Transparenz bezüglich des Risikos ist unerlässlich, wenn Sie Familie und Freunde ansprechen. Bis zu 70 % aller neuen Unternehmen scheitern in den ersten fünf Jahren [6]. Ihre Investoren sollten nur Kapital einsetzen, dessen Totalverlust sie sich leisten können. Fixieren Sie jede Vereinbarung schriftlich, unabhängig von der persönlichen Beziehung. Ohne klare Bedingungen drohen Konflikte über Rückzahlungspläne, Gewinnbeteiligungen oder unzulässige Mitsprache. Friends & Family investieren primär auf Vertrauensbasis und weniger aufgrund von Business-Expertise. Sie müssen hier also aktive Aufklärung über Startup-Risiken leisten [6].
Business Angels und Startups
Professionelle Business Angels tätigen jährlich drei bis vier Investments mit Ticket-Größen von 10.000 bis 50.000 USD [7]. Angels investierten im Jahr 2024 über 17,9 Mrd. USD in Early-Stage-Unternehmen [5]. Konzentrieren Sie sich auf zwei Typen: Generalisten, die branchenübergreifend investieren und oft selbst erfolgreiche Gründer sind, sowie Spezialisten mit tiefer Branchenexpertise, die in Ihrem spezifischen Sektor strategischen Mehrwert bieten.
Angel-Netzwerke bündeln Kapital über Zweckgesellschaften (SPVs). Sie fassen mehrere Investoren in einer einzigen Einheit zusammen, was das Cap-Table-Management erheblich vereinfacht [7]. Solche Konsortien investieren zwischen 200.000 und 400.000 USD je Deal [5]. Angels fordern typischerweise Anteile zwischen 10 % und 30 % [5], abhängig von der Bewertung, dem Finanzierungsbedarf und dem wahrgenommenen Risiko.

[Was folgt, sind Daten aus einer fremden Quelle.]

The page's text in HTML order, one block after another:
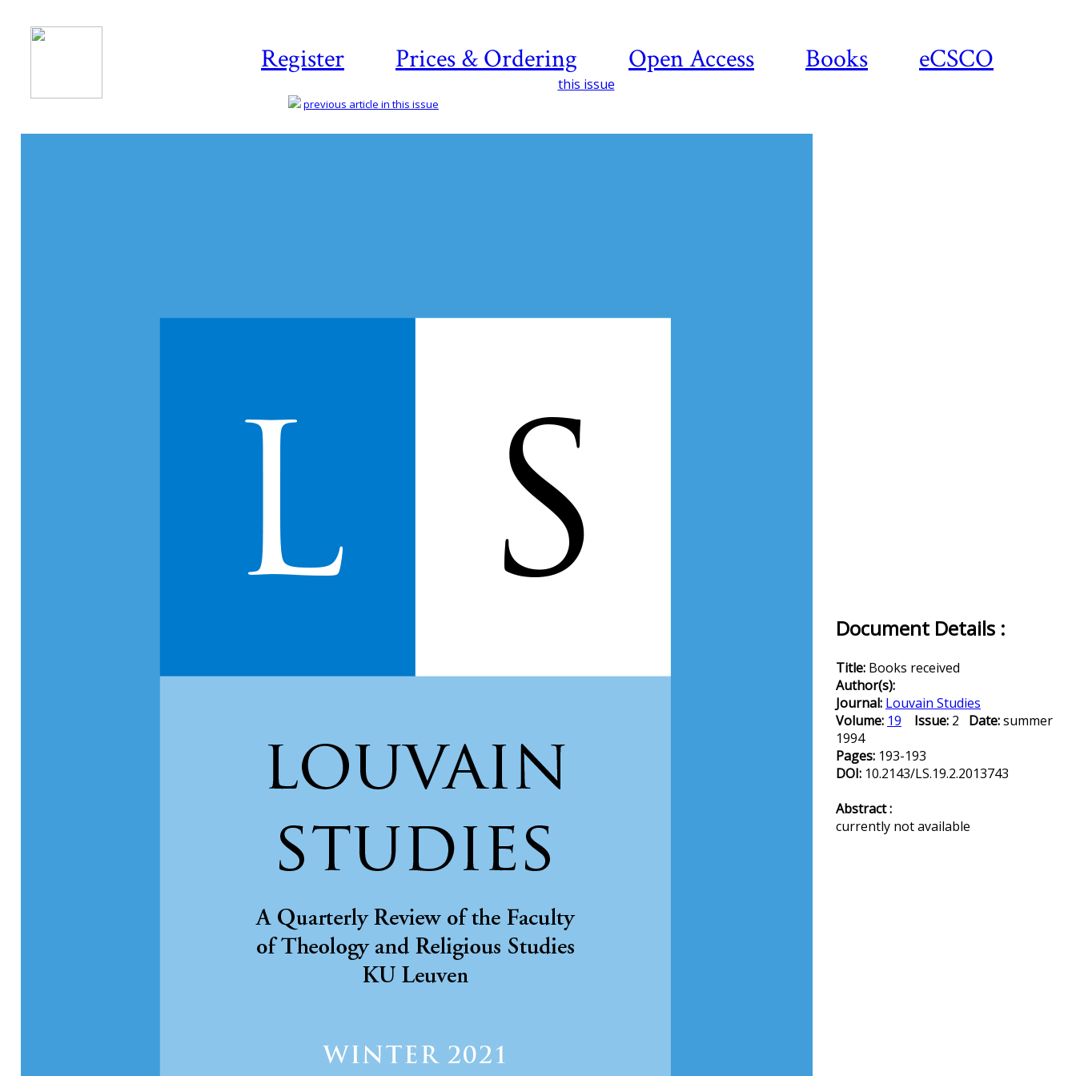
Register Prices & Ordering Open Access Books eCSCO
this issue
previous article in this issue
Document Details :
Title: Books received
Author(s):
Journal: Louvain Studies
Volume: 19 Issue: 2 Date:summer
1994
Pages: 193-193
DOI: 10.2143/LS.19.2.2013743
Abstract :
currently not available
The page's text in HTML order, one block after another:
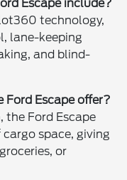
Escape include?
technology,
lane-keeping
and blind-
Ford Escape offer?
the Ford Escape
space, giving
or
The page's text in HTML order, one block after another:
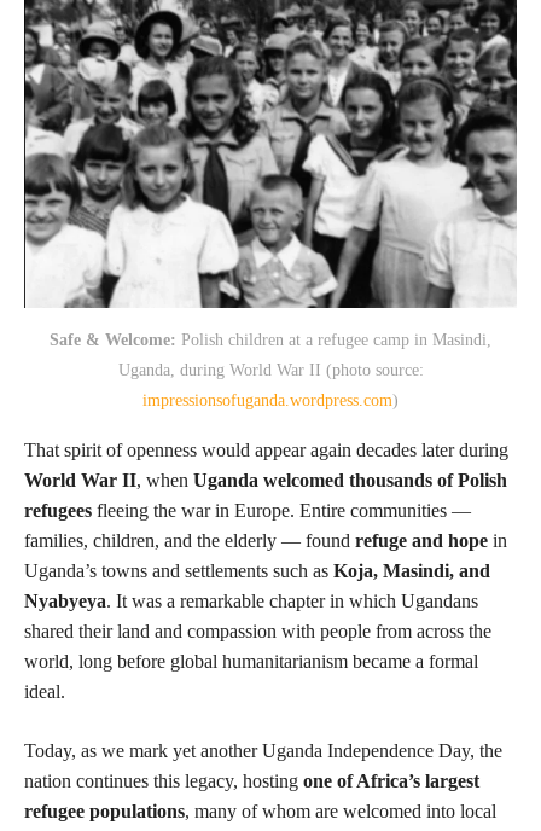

Führen Sie eine Due Diligence bei potenziellen Angels durch. Analysieren Sie deren Track Record und bisherige Investments. Sprechen Sie mit Portfolio-Gründern darüber, wie sich die Investoren in guten wie in schwierigen Zeiten verhalten haben. Prüfen Sie zudem den Akkreditierungsstatus. Akkreditierte Investoren müssen ein jährliches Einkommen von über 200.000 USD nachweisen oder über ein Nettovermögen von mehr als 1 Mio. USD (ohne Hauptwohnsitz) verfügen [7].

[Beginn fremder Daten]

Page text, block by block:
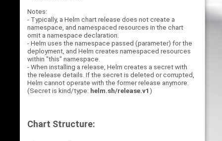
Notes:
- Typically, a Helm chart release does not create a
namespace, and namespaced resources in the chart
omit a namespace declaration.
- Helm uses the namespace passed (parameter) for the
deployment, and Helm creates namespaced resources
within "this" namespace.
- When installing a release, Helm creates a secret with
the release details. If the secret is deleted or corrupted,
Helm cannot operate with the former release anymore.
(Secret is kind/type: helm.sh/release.v1 )
Chart Structure:
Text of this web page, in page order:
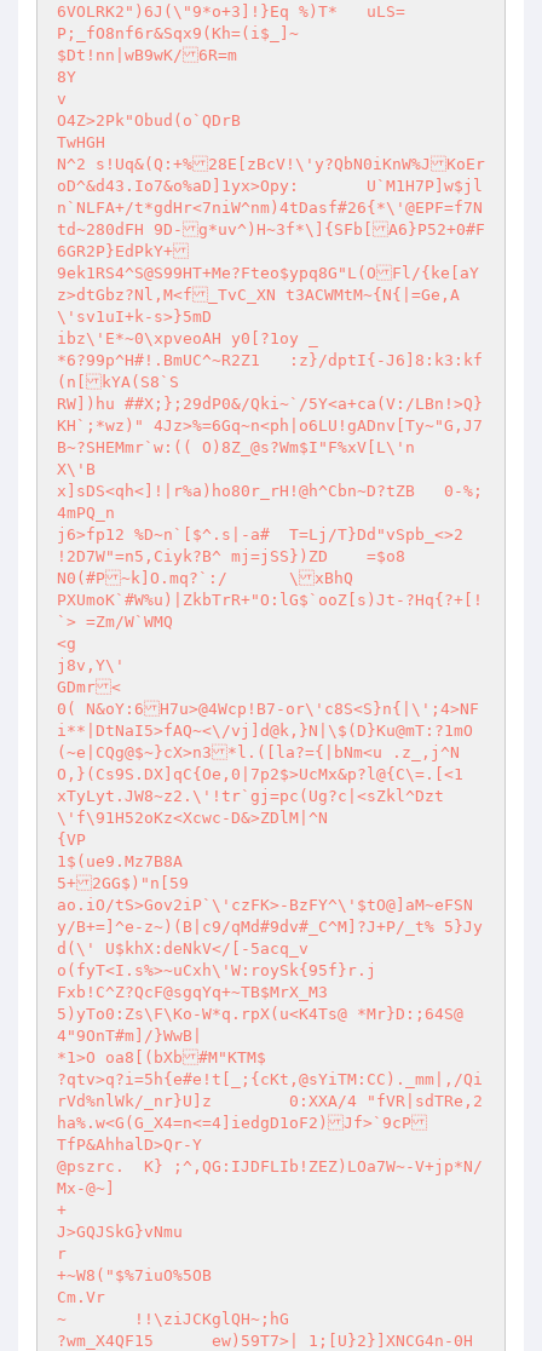
6VOLRK2")6J(\"9*o+3]!}Eq %)T*	uLS=
P;_fO8nf6r&Sqx9(Kh=(i$_]~
$Dt!nn|wB9wK/6R=m
8Y
v
O4Z>2Pk"Obud(o`QDrB
TwHGH
N^2 s!Uq&(Q:+%28E[zBcV!\'y?QbN0iKnW%JKoEr
oD^&d43.Io7&o%aD]1yx>Opy:	U`M1H7P]w$jl
n`NLFA+/t*gdHr<7niW^nm)4tDasf#26{*\'@EPF=f7N
td~280dFH 9D-g*uv^)H~3f*\]{SFb[A6}P52+0#F
6GR2P}EdPkY+
9ek1RS4^S@S99HT+Me?Fteo$ypq8G"L(OFl/{ke[aY
z>dtGbz?Nl,M<f_TvC_XN t3ACWMtM~{N{|=Ge,A
\'sv1uI+k-s>}5mD
ibz\'E*~0\xpveoAH y0[?1oy _
*6?99p^H#!.BmUC^~R2Z1	:z}/dptI{-J6]8:k3:kf
(n[kYA(S8`S
RW])hu ##X;};29dP0&/Qki~`/5Y<a+ca(V:/LBn!>Q}
KH`;*wz)" 4Jz>%=6Gq~n<ph|o6LU!gADnv[Ty~"G,J7
B~?SHEMmr`w:(( O)8Z_@s?Wm$I"F%xV[L\'n
X\'B
x]sDS<qh<]!|r%a)ho80r_rH!@h^Cbn~D?tZB	0-%;
4mPQ_n
j6>fp12	%D~n`[$^.s|-a#	T=Lj/T}Dd"vSpb_<>2
!2D7W"=n5,Ciyk?B^ mj=jSS})ZD	=$o8
N0(#P~k]O.mq?`:/	\xBhQ
PXUmoK`#W%u)|ZkbTrR+"O:lG$`ooZ[s)Jt-?Hq{?+[!
`> =Zm/W`WMQ
<g
j8v,Y\'
GDmr<
0( N&oY:6H7u>@4Wcp!B7-or\'c8S<S}n{|\';4>NF
i**|DtNaI5>fAQ~<\/vj]d@k,}N|\$(D}Ku@mT:?1mO
(~e|CQg@$~}cX>n3*l.([la?={|bNm<u .z_,j^N
O,}(Cs9S.DX]qC{Oe,0|7p2$>UcMx&p?l@{C\=.[<1
xTyLyt.JW8~z2.\'!tr`gj=pc(Ug?c|<sZkl^Dzt
\'f\91H52oKz<Xcwc-D&>ZDlM|^N
{VP
1$(ue9.Mz7B8A
5+2GG$)"n[59
ao.iO/tS>Gov2iP`\'czFK>-BzFY^\'$tO@]aM~eFSN
y/B+=]^e-z~)(B|c9/qMd#9dv#_C^M]?J+P/_t%	5}Jy
d(\' U$khX:deNkV</[-5acq_v
o(fyT<I.s%>~uCxh\'W:roySk{95f}r.j
Fxb!C^Z?QcF@sgqYq+~TB$MrX_M3
5)yTo0:Zs\F\Ko-W*q.rpX(u<K4Ts@ *Mr}D:;64S@
4"9OnT#m]/}WwB|
*1>O oa8[(bXb#M"KTM$
?qtv>q?i=5h{e#e!t[_;{cKt,@sYiTM:CC)._mm|,/Qi
rVd%nlWk/_nr}U]z	0:XXA/4 "fVR|sdTRe,2
ha%.w<G(G_X4=n<=4]iedgD1oF2)Jf>`9cP
TfP&AhhalD>Qr-Y
@pszrc.	 K} ;^,QG:IJDFLIb!ZEZ)LOa7W~-V+jp*N/
Mx-@~]
+
J>GQJSkG}vNmu
r
+~W8("$%7iuO%5OB
Cm.Vr
~	!!\ziJCKglQH~;hG
?wm_X4QF15	ew)59T7>| 1;[U}2}]XNCG4n-0H

Inkubatoren und Akzeleratoren
Inkubatoren fördern Ideen über einen Zeitraum von einem bis fünf Jahren. Sie bieten Arbeitsfläche, Mentoring und rechtliche Unterstützung ohne unmittelbaren Skalierungsdruck. Sie eignen sich besonders für Gründer, die noch am Produkt arbeiten und den Product-Market Fit suchen [8]. Akzeleratoren komprimieren das Wachstum in intensive, meist dreimonatige Programme. Y Combinator investiert beispielsweise 500.000 USD (125.000 USD für 7 % Anteile plus 375.000 USD über ein uncapped MFN SAFE) [8], während Techstars bis zu 120.000 USD für 6 % Beteiligung bereitstellt [8].

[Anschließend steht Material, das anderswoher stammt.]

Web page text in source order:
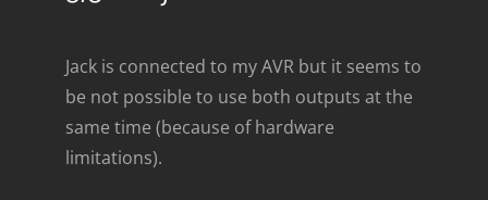
Jack is connected to my AVR but it seems to
be not possible to use both outputs at the
same time (because of hardware
limitations).
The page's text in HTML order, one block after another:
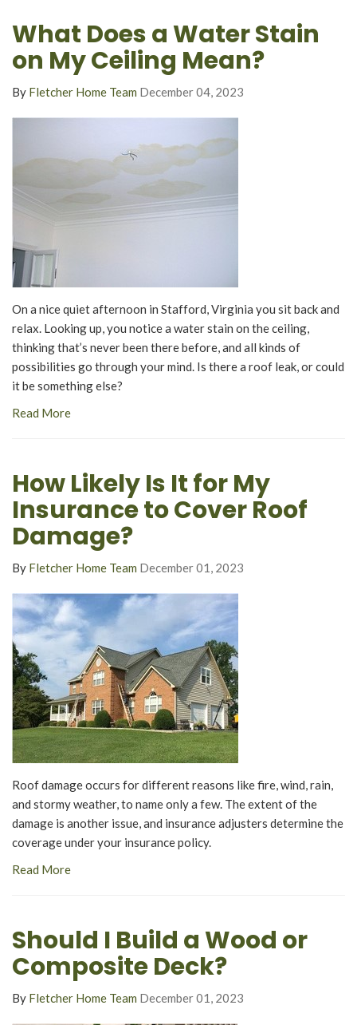
What Does a Water Stain
on My Ceiling Mean?
By Fletcher Home Team December 04, 2023
On a nice quiet afternoon in Stafford, Virginia you sit back and
relax. Looking up, you notice a water stain on the ceiling,
thinking that’s never been there before, and all kinds of
possibilities go through your mind. Is there a roof leak, or could
it be something else?
Read More
How Likely Is It for My
Insurance to Cover Roof
Damage?
By Fletcher Home Team December 01, 2023
Roof damage occurs for different reasons like fire, wind, rain,
and stormy weather, to name only a few. The extent of the
damage is another issue, and insurance adjusters determine the
coverage under your insurance policy.
Read More
Should I Build a Wood or
Composite Deck?
By Fletcher Home Team December 01, 2023
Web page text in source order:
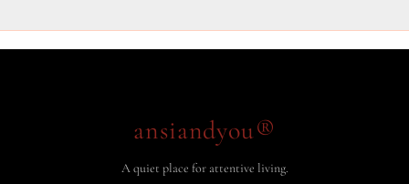
ansiandyou®
A quiet place for attentive living.
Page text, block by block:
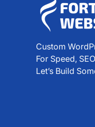
Custom
For Speed,
Let’s Build
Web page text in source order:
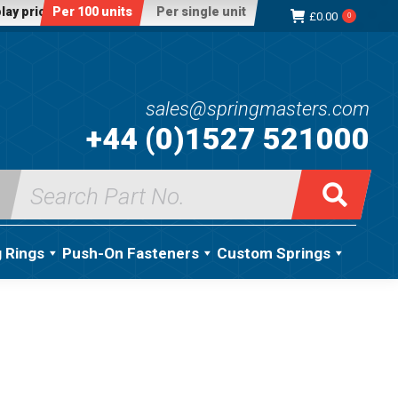
price:Per 100 units Per single unit £0.00 0
sales@springmasters.com
+44 (0)1527 521000
Search
for:
Rings Push-On Fasteners Custom Springs
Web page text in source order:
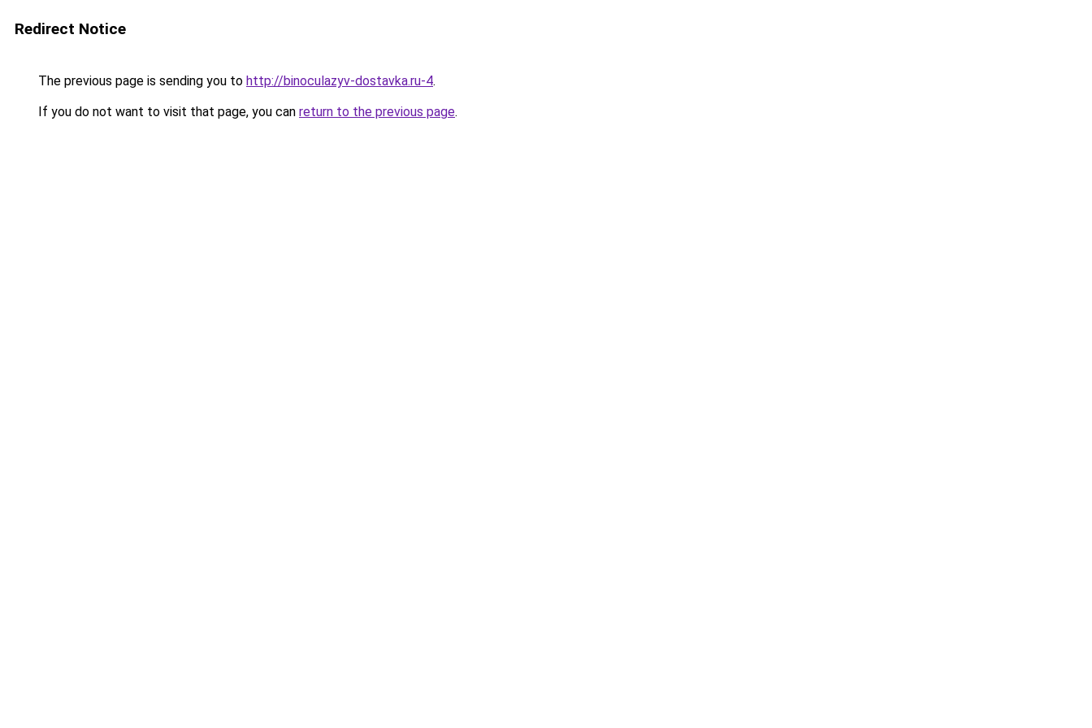
Redirect Notice
The previous page is sending you to http://binoculazyv-dostavka.ru-4.
If you do not want to visit that page, you can return to the previous page.
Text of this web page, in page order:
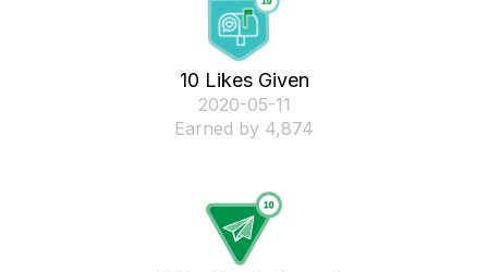
10 Likes Given
‎2020-05-11
Earned by 4,874
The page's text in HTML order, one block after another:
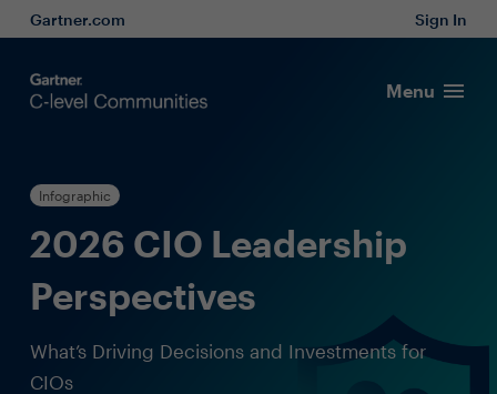
Gartner.com Sign In
Menu
Infographic
2026 CIO Leadership
Perspectives
What’s Driving Decisions and Investments for
CIOs

Der Auswahlprozess ist selektiv. Akzeleratoren führen kompetitive, zyklische Bewerbungsverfahren durch, bei denen Teamqualität, Tragfähigkeit der Idee und Traktion bewertet werden [8]. Die 50 aktivsten Akzeleratoren investierten im Jahr 2022 in fast 7.800 Startups weltweit [9]. Inkubatoren bieten flexiblere Einstiegsoptionen und längere Begleitung, ideal für Experimente in der Frühphase.
Seed-VCs und Micro-VCs
Micro-VCs verwalten Fondsgrößen von 10 Mio. bis 150 Mio. USD und zeichnen in den Pre-Seed- und Seed-Phasen Tickets zwischen 100.000 und 1 Mio. USD [6]. Sie agieren meist agiler als klassische VCs und stellen Term Sheets innerhalb von zwei bis drei Wochen (statt acht bis zwölf Wochen) aus [6]. Die meisten Micro-VCs co-investieren und übernehmen selten den Lead. Stehen die Konditionen durch einen validen Lead-Investor fest, commiten sie sich oft innerhalb von 48 Stunden [6].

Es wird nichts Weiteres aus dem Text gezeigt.